Start of Task material

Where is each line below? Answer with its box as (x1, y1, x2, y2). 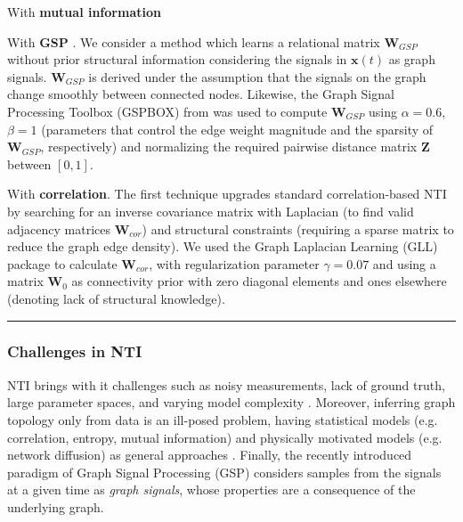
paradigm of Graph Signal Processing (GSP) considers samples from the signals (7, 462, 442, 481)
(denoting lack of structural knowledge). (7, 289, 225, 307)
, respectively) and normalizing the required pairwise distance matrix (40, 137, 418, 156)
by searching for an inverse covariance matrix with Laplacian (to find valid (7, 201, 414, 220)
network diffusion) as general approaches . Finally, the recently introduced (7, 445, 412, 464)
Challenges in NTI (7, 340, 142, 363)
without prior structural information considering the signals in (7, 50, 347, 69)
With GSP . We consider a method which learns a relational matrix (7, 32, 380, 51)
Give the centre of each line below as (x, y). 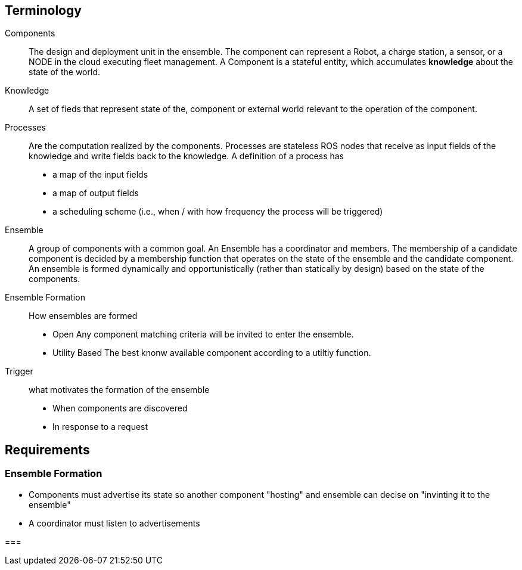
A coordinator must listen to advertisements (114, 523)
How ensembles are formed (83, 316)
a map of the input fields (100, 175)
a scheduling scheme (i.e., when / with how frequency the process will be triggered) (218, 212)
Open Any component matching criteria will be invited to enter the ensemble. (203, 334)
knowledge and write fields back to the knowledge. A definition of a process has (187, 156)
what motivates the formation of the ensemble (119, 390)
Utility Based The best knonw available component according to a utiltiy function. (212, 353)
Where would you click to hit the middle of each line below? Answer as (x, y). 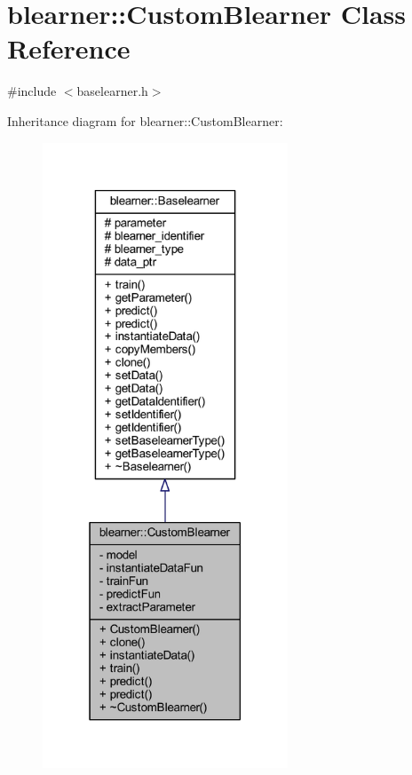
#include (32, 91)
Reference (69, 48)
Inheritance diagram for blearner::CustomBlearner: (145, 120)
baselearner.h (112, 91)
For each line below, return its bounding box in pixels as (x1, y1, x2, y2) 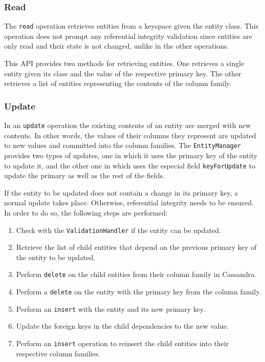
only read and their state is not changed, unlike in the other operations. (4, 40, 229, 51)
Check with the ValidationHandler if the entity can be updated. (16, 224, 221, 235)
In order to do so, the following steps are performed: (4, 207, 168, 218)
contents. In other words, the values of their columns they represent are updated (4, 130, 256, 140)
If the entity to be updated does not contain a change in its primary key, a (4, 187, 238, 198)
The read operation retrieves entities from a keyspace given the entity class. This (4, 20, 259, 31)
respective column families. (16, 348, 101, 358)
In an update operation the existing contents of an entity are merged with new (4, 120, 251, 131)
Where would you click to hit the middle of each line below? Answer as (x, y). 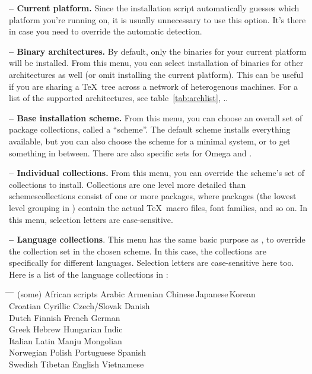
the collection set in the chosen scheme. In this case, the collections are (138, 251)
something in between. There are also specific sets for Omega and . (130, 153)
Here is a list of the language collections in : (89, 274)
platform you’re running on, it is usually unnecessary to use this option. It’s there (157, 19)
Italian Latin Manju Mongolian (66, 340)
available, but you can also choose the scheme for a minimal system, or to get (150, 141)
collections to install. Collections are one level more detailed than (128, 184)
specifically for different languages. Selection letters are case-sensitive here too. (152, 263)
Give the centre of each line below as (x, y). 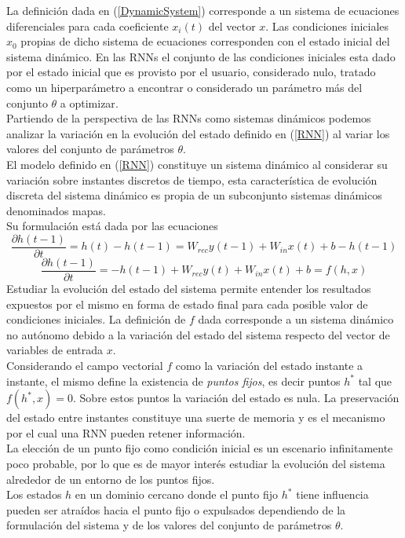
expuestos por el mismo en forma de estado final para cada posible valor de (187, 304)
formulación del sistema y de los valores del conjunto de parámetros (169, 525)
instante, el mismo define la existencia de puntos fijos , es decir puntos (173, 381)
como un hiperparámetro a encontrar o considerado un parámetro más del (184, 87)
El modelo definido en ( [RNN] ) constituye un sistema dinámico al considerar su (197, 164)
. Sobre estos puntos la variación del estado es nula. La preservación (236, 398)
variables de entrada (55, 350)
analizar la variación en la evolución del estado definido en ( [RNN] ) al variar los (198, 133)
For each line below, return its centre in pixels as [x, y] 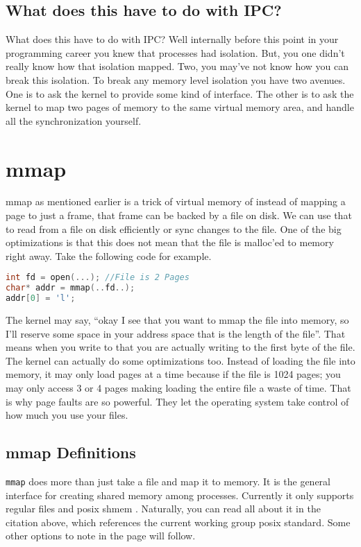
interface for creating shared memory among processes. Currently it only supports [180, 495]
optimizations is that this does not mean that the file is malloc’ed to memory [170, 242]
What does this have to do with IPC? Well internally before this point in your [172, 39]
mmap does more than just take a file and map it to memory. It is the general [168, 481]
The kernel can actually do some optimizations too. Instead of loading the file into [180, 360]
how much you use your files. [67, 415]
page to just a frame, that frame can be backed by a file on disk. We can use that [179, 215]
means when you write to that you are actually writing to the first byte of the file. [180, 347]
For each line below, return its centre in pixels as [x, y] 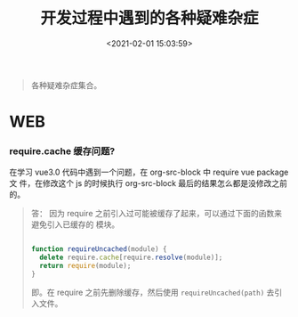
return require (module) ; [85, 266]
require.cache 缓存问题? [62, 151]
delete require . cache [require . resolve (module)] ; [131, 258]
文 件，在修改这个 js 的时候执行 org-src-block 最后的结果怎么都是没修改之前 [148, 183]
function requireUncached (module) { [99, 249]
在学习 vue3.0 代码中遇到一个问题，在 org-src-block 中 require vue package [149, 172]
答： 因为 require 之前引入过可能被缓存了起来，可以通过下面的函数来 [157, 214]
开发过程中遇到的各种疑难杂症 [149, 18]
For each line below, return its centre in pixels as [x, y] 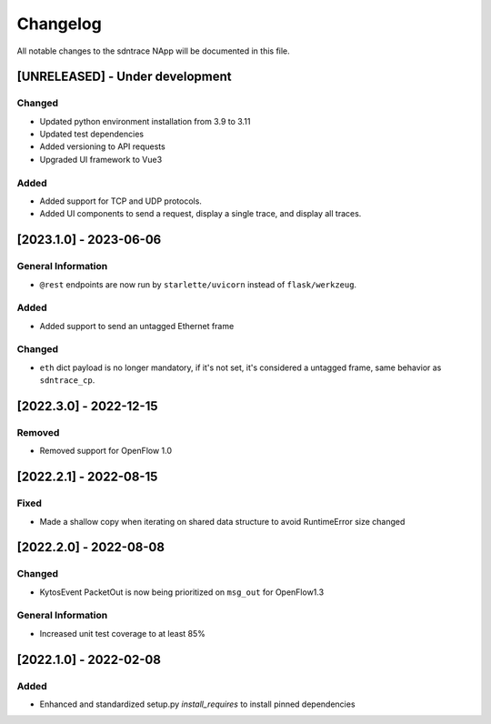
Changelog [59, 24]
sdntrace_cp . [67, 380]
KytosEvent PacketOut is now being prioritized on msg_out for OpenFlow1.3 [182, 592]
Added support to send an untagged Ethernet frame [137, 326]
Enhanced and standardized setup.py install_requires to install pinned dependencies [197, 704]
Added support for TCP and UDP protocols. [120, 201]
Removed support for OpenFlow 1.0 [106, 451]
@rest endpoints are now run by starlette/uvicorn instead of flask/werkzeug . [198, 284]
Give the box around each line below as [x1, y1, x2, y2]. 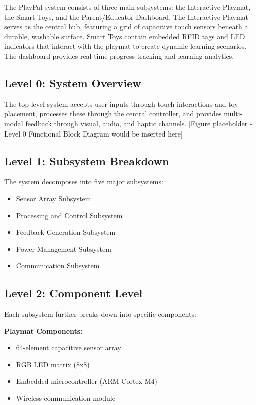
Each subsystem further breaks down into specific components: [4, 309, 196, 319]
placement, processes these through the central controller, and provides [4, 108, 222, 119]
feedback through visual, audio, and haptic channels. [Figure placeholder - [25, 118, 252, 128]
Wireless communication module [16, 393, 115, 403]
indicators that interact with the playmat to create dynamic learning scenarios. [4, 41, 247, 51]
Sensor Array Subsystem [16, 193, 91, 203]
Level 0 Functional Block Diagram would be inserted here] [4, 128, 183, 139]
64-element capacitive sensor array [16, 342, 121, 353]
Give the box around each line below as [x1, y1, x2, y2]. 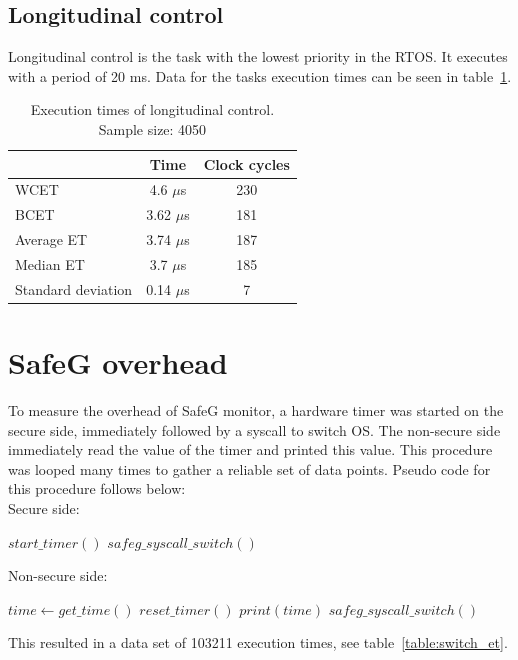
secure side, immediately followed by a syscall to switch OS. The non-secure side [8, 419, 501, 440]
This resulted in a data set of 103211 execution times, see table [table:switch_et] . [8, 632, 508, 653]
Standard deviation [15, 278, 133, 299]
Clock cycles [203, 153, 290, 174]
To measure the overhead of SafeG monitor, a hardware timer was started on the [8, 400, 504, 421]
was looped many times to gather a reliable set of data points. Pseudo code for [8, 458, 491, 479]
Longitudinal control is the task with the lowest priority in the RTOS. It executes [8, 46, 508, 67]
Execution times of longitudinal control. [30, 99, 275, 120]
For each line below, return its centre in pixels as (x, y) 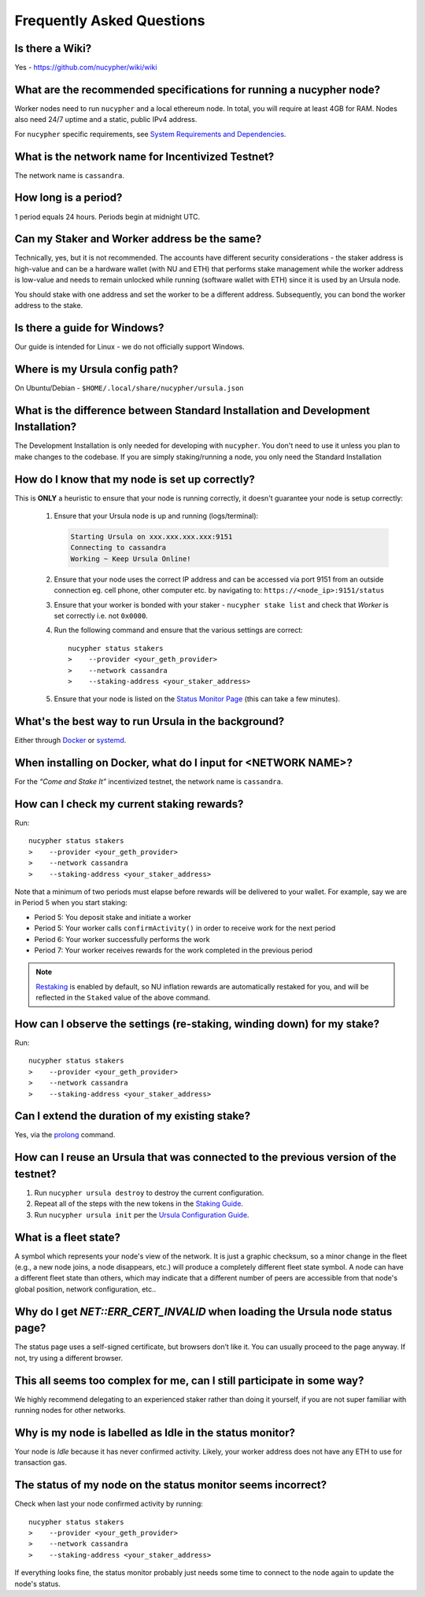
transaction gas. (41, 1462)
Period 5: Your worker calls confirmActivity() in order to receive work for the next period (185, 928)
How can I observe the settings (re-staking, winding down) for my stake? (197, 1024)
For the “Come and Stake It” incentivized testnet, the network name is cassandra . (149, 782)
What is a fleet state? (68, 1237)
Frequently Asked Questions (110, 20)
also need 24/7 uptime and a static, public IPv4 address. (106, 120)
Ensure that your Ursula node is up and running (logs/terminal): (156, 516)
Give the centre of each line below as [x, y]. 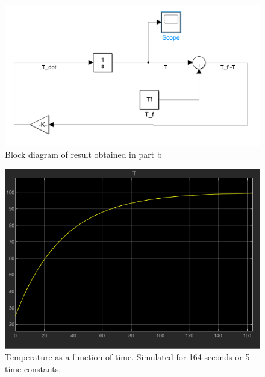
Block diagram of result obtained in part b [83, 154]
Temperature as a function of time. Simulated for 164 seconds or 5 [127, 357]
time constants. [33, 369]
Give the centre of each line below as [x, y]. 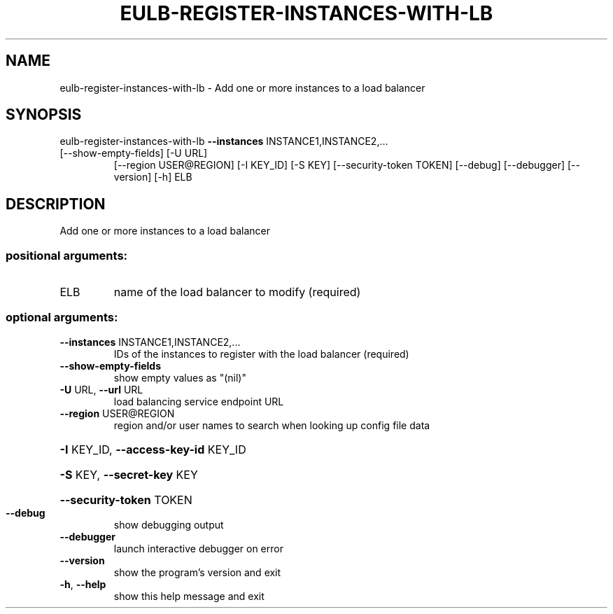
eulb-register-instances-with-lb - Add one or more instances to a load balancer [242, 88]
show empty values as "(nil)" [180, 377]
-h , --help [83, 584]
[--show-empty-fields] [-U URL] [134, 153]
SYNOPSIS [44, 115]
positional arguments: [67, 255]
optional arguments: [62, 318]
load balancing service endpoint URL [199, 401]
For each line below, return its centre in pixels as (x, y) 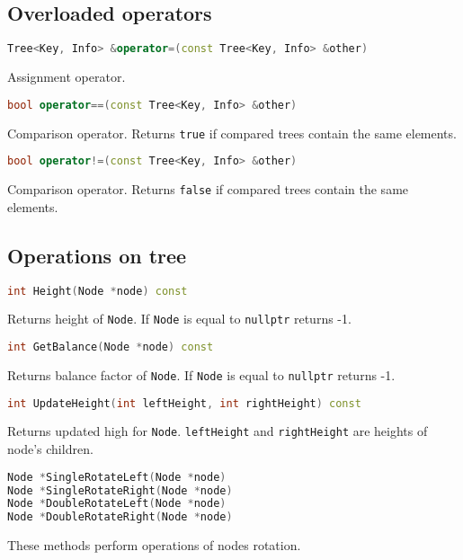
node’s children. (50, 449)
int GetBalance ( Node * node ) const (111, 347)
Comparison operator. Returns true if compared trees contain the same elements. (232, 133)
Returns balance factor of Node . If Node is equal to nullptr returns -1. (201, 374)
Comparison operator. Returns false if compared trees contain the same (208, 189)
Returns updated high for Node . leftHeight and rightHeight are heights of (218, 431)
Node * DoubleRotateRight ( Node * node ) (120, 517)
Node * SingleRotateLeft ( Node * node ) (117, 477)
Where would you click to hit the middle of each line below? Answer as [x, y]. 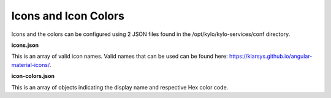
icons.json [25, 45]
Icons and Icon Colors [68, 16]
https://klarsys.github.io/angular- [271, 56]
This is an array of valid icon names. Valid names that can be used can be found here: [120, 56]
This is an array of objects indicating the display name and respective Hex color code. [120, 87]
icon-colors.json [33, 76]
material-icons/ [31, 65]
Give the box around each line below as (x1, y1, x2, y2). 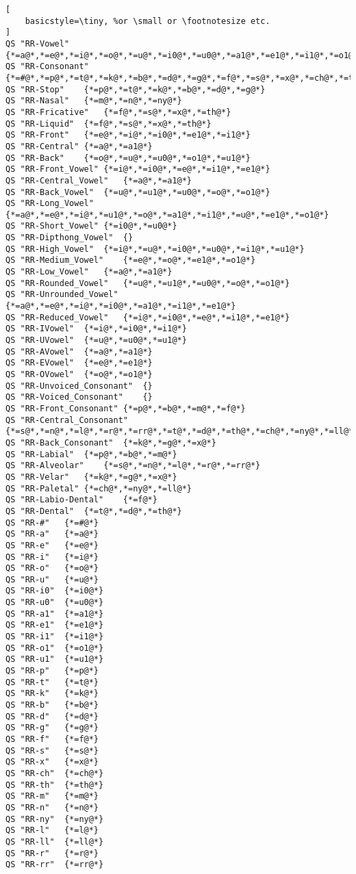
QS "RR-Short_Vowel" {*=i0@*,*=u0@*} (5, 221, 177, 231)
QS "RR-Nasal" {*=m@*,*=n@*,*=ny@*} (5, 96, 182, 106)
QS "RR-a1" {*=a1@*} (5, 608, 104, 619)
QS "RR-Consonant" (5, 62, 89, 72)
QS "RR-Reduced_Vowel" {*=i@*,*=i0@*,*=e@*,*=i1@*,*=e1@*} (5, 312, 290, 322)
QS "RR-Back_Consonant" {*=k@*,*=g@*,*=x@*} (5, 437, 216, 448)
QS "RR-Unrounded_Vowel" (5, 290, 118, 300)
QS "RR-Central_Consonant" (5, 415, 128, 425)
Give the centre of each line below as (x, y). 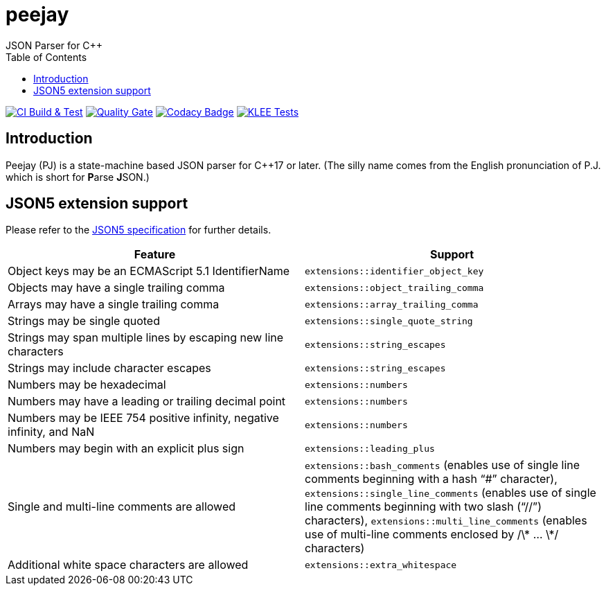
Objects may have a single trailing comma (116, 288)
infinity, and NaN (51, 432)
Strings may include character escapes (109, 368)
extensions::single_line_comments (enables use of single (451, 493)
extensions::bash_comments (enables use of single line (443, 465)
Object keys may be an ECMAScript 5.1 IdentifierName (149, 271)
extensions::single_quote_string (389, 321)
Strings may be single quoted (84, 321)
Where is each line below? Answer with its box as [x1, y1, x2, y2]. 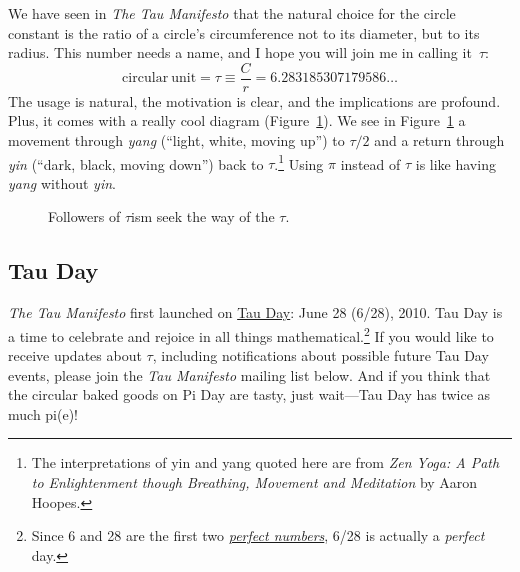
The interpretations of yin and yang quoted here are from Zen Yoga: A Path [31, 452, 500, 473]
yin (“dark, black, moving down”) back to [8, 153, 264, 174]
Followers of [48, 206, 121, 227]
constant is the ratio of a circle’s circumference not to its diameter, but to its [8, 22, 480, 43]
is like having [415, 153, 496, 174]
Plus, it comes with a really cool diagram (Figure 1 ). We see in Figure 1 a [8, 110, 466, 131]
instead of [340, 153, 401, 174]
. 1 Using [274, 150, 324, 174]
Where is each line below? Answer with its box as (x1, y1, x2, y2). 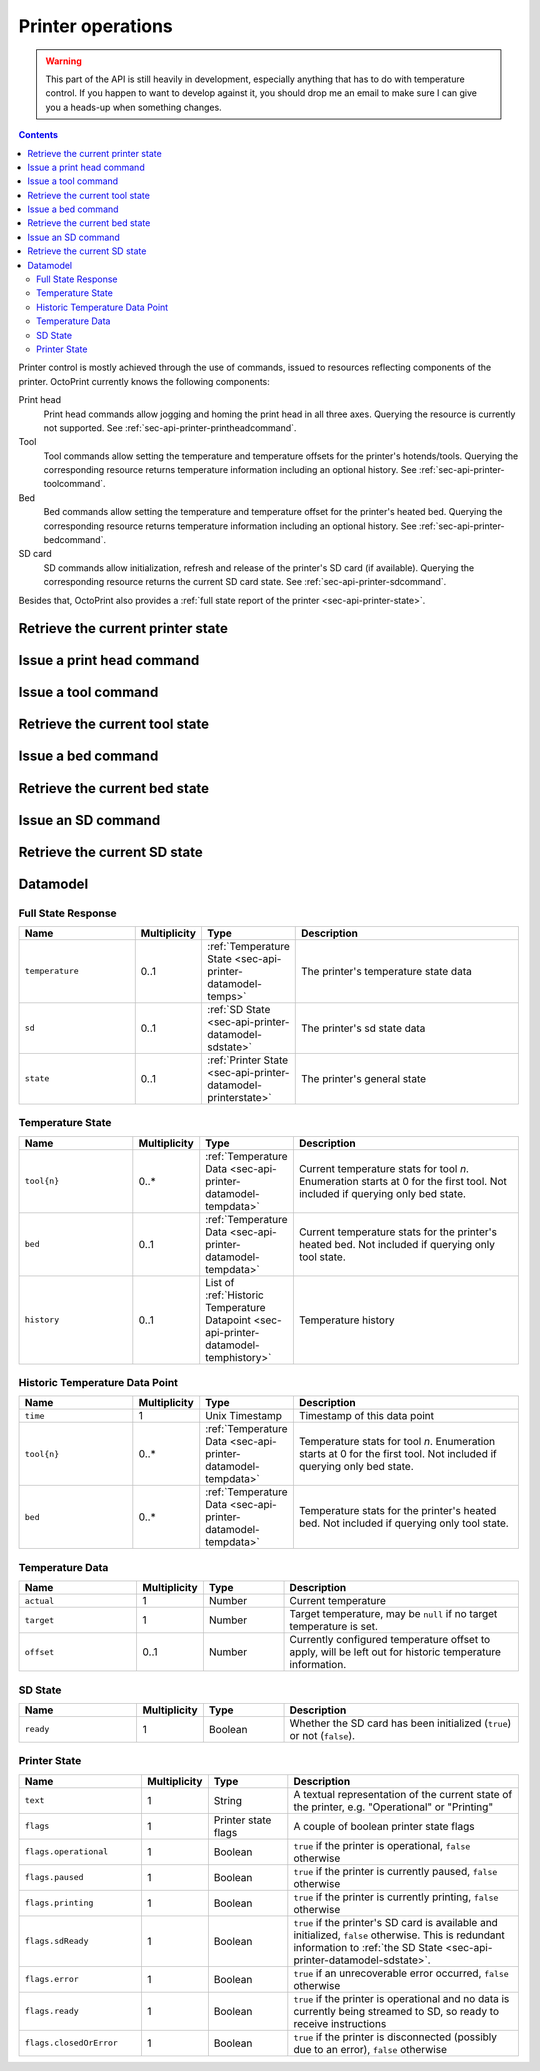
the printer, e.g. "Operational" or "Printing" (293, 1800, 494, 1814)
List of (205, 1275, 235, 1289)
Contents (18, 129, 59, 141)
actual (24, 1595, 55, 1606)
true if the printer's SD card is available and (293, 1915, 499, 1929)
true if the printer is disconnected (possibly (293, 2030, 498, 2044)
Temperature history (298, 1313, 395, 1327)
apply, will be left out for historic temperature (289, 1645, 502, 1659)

End of Task material

Exercise description:
Quote the data above exactly from the line with "-h , --help [83, 584]" to the line with "The interpretations of", both ends counted, and nothing else. Pictures don't go in.

Response:
-h , --help [83, 584]
[--show-empty-fields] [-U URL] [134, 153]
SYNOPSIS [44, 115]
positional arguments: [67, 255]
optional arguments: [62, 318]
load balancing service endpoint URL [199, 401]
For each line below, return its centre in pixels as (x, y) 
node’s children. (50, 449)
int GetBalance ( Node * node ) const (111, 347)
Comparison operator. Returns true if compared trees contain the same elements. (232, 133)
Returns balance factor of Node . If Node is equal to nullptr returns -1. (201, 374)
Comparison operator. Returns false if compared trees contain the same (208, 189)
Returns updated high for Node . leftHeight and rightHeight are heights of (218, 431)
Node * DoubleRotateRight ( Node * node ) (120, 517)
Node * SingleRotateLeft ( Node * node ) (117, 477)
Where would you click to hit the middle of each line below? Answer as [x, y]. 
icons.json [25, 45]
Icons and Icon Colors [68, 16]
https://klarsys.github.io/angular- [271, 56]
This is an array of valid icon names. Valid names that can be used can be found here: [120, 56]
This is an array of objects indicating the display name and respective Hex color code. [120, 87]
icon-colors.json [33, 76]
material-icons/ [31, 65]
Give the box around each line below as (x1, y1, x2, y2). 
QS "RR-Short_Vowel" {*=i0@*,*=u0@*} (5, 221, 177, 231)
QS "RR-Nasal" {*=m@*,*=n@*,*=ny@*} (5, 96, 182, 106)
QS "RR-a1" {*=a1@*} (5, 608, 104, 619)
QS "RR-Consonant" (5, 62, 89, 72)
QS "RR-Reduced_Vowel" {*=i@*,*=i0@*,*=e@*,*=i1@*,*=e1@*} (5, 312, 290, 322)
QS "RR-Back_Consonant" {*=k@*,*=g@*,*=x@*} (5, 437, 216, 448)
QS "RR-Unrounded_Vowel" (5, 290, 118, 300)
QS "RR-Central_Consonant" (5, 415, 128, 425)
Give the centre of each line below as (x, y). 
Objects may have a single trailing comma (116, 288)
infinity, and NaN (51, 432)
Strings may include character escapes (109, 368)
extensions::single_line_comments (enables use of single (451, 493)
extensions::bash_comments (enables use of single line (443, 465)
Object keys may be an ECMAScript 5.1 IdentifierName (149, 271)
extensions::single_quote_string (389, 321)
Strings may be single quoted (84, 321)
Where is each line below? Answer with its box as [x1, y1, x2, y2]. 
The interpretations of yin and yang quoted here are from Zen Yoga: A Path [31, 452, 500, 473]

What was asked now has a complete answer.